What the task asks - Below are the entries to work from; restate word for word the portion that opens with the line containing "Elizabeth Taylors Dazzling Engagement" and closes with the line containing "and relevance.", keeping both.

Stored data -
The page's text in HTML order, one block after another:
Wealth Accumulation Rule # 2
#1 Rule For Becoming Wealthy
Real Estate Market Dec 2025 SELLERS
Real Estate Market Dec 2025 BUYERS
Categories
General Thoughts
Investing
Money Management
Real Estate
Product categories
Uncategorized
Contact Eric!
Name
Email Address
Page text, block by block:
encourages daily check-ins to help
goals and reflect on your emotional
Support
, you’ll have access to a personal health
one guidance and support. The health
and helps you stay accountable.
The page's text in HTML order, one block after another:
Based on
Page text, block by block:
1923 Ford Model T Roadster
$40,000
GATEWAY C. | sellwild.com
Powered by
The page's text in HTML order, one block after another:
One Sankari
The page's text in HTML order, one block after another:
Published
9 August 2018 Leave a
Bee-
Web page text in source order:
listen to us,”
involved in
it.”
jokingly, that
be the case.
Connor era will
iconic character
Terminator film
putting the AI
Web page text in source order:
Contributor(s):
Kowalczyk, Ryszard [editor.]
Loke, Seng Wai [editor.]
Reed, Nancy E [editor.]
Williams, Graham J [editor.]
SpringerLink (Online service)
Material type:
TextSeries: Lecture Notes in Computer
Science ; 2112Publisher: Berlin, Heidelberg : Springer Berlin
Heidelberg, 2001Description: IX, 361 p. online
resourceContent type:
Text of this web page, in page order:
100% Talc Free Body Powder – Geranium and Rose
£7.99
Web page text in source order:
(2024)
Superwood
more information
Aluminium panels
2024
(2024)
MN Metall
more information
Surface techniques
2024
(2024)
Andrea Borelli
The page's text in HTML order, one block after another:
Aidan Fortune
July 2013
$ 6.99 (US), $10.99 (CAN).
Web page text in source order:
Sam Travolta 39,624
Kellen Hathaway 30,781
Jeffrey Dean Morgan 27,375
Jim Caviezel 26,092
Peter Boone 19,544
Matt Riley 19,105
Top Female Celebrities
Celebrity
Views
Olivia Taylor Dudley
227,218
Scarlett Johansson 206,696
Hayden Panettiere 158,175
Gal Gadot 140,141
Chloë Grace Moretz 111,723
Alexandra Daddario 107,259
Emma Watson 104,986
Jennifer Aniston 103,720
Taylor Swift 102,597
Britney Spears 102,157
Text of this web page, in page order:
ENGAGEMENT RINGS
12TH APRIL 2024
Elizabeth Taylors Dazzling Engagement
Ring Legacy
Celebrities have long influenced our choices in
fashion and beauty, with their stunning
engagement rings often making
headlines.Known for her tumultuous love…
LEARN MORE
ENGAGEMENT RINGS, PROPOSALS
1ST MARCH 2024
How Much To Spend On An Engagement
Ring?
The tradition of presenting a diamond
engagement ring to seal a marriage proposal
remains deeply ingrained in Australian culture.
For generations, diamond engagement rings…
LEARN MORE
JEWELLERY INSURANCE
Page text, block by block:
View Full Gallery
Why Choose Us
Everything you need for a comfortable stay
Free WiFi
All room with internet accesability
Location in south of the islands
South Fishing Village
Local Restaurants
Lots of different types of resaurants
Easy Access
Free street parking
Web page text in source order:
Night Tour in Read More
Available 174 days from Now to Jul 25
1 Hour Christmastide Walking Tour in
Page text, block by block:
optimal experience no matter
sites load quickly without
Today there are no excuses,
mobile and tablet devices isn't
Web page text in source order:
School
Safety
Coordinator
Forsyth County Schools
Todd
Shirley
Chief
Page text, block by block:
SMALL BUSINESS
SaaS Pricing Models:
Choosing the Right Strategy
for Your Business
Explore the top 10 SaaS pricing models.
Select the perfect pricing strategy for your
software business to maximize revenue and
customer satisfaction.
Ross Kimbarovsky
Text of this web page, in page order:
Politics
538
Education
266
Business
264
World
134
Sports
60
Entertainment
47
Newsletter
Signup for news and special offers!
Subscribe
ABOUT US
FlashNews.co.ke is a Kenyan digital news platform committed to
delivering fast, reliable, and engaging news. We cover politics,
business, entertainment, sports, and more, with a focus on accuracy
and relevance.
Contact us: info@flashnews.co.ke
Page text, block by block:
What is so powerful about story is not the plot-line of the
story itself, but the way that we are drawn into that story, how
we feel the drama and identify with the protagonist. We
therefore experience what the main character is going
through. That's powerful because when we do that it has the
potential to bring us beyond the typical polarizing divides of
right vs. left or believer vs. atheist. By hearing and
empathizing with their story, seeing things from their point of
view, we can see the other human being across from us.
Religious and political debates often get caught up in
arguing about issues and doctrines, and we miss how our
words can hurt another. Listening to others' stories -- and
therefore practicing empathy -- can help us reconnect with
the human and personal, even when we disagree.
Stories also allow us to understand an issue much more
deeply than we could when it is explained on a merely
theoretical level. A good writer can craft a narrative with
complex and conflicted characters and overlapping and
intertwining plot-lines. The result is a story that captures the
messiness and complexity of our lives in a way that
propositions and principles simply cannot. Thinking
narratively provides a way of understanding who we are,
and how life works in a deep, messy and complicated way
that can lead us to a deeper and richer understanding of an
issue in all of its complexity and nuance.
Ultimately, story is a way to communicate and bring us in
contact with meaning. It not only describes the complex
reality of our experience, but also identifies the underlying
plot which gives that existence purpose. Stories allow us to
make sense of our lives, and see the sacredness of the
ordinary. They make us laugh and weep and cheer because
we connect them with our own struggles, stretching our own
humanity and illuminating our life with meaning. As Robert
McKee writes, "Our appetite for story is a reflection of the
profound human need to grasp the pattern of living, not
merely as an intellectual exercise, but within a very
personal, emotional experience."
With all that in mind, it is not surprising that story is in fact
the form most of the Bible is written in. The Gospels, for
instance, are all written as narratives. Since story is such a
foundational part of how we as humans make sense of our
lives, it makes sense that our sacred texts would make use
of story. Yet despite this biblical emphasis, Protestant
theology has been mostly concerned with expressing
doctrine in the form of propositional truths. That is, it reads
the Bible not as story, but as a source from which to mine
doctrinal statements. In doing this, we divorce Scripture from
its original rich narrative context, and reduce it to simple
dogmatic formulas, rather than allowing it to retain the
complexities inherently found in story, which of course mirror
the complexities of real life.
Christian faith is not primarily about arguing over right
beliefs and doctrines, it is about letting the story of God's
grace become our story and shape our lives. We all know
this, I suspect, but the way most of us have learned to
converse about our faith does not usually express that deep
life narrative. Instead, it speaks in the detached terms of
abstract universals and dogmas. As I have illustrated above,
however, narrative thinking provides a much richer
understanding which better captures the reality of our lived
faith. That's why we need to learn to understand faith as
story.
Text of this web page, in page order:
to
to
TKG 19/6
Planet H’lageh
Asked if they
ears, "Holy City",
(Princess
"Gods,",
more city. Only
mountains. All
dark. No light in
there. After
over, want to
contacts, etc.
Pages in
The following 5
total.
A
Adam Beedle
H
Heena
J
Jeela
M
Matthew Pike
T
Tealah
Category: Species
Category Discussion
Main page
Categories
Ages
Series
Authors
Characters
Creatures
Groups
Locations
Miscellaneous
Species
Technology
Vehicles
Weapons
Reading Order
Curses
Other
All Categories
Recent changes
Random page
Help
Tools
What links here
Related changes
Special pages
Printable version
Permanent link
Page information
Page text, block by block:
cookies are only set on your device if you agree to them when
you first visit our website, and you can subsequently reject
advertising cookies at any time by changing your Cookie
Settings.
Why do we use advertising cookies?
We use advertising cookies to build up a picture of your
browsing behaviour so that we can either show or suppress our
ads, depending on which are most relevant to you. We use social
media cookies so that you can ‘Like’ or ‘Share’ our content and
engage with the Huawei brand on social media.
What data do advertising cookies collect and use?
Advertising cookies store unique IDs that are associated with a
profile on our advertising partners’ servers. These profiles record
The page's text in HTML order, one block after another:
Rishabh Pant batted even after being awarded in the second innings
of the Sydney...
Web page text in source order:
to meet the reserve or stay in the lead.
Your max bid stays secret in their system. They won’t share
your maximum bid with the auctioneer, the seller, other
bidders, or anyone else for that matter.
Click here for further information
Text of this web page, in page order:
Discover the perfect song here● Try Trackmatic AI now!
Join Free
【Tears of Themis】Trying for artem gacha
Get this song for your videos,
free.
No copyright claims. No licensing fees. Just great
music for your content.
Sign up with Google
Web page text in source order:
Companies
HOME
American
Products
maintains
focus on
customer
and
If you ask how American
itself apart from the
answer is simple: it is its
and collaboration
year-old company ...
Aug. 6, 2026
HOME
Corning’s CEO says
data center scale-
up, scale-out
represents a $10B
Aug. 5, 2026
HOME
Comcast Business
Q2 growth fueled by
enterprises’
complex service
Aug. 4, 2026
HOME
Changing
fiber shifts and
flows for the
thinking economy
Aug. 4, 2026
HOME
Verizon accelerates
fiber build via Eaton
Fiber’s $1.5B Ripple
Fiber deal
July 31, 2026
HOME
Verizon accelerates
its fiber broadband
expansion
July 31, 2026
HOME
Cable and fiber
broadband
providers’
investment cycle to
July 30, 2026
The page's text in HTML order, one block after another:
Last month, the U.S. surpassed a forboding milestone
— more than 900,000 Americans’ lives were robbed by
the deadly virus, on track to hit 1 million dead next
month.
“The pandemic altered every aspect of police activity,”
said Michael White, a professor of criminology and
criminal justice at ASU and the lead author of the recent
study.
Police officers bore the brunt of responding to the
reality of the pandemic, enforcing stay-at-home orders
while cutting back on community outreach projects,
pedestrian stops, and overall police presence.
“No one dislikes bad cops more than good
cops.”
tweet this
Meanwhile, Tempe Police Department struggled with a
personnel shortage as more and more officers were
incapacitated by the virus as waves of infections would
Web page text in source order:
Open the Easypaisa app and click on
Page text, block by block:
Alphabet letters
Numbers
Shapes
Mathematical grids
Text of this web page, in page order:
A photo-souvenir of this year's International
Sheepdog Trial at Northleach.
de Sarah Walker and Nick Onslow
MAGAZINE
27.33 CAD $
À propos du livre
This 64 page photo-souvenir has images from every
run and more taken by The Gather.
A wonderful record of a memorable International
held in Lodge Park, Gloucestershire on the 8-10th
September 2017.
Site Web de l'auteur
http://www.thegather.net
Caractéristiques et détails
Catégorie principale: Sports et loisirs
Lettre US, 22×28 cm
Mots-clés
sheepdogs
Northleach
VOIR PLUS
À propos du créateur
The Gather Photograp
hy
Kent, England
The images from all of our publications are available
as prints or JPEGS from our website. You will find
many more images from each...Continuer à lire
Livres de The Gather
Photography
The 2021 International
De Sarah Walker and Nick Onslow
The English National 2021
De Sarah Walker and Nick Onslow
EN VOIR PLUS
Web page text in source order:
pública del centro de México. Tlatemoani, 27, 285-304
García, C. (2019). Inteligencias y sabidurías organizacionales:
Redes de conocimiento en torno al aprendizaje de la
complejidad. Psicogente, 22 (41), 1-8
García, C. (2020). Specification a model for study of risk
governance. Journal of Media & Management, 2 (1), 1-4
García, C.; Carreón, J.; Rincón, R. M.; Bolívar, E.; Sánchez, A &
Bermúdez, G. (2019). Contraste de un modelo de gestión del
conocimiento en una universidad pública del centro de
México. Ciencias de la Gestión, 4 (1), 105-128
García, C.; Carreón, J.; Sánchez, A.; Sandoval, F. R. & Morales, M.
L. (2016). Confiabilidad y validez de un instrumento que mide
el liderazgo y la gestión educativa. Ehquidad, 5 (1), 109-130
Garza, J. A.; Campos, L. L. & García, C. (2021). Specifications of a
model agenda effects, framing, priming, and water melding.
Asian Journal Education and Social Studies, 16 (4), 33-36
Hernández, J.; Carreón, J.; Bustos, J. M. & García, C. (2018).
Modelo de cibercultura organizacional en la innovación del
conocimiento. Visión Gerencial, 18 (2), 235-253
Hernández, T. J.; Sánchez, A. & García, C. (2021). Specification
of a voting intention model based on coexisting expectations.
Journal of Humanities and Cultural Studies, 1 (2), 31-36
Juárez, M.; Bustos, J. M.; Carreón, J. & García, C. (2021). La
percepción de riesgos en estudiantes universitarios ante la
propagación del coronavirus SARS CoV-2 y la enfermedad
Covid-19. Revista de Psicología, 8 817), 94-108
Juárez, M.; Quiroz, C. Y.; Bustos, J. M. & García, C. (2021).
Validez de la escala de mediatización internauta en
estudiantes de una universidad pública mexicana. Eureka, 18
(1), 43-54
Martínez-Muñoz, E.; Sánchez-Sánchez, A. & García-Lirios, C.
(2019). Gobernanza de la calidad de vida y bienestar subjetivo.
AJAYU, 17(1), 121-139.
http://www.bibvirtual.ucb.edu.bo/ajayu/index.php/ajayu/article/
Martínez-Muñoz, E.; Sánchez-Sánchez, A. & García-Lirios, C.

Solution to this exercise -
Elizabeth Taylors Dazzling Engagement
Ring Legacy
Celebrities have long influenced our choices in
fashion and beauty, with their stunning
engagement rings often making
headlines.Known for her tumultuous love…
LEARN MORE
ENGAGEMENT RINGS, PROPOSALS
1ST MARCH 2024
How Much To Spend On An Engagement
Ring?
The tradition of presenting a diamond
engagement ring to seal a marriage proposal
remains deeply ingrained in Australian culture.
For generations, diamond engagement rings…
LEARN MORE
JEWELLERY INSURANCE
Page text, block by block:
View Full Gallery
Why Choose Us
Everything you need for a comfortable stay
Free WiFi
All room with internet accesability
Location in south of the islands
South Fishing Village
Local Restaurants
Lots of different types of resaurants
Easy Access
Free street parking
Web page text in source order:
Night Tour in Read More
Available 174 days from Now to Jul 25
1 Hour Christmastide Walking Tour in
Page text, block by block:
optimal experience no matter
sites load quickly without
Today there are no excuses,
mobile and tablet devices isn't
Web page text in source order:
School
Safety
Coordinator
Forsyth County Schools
Todd
Shirley
Chief
Page text, block by block:
SMALL BUSINESS
SaaS Pricing Models:
Choosing the Right Strategy
for Your Business
Explore the top 10 SaaS pricing models.
Select the perfect pricing strategy for your
software business to maximize revenue and
customer satisfaction.
Ross Kimbarovsky
Text of this web page, in page order:
Politics
538
Education
266
Business
264
World
134
Sports
60
Entertainment
47
Newsletter
Signup for news and special offers!
Subscribe
ABOUT US
FlashNews.co.ke is a Kenyan digital news platform committed to
delivering fast, reliable, and engaging news. We cover politics,
business, entertainment, sports, and more, with a focus on accuracy
and relevance.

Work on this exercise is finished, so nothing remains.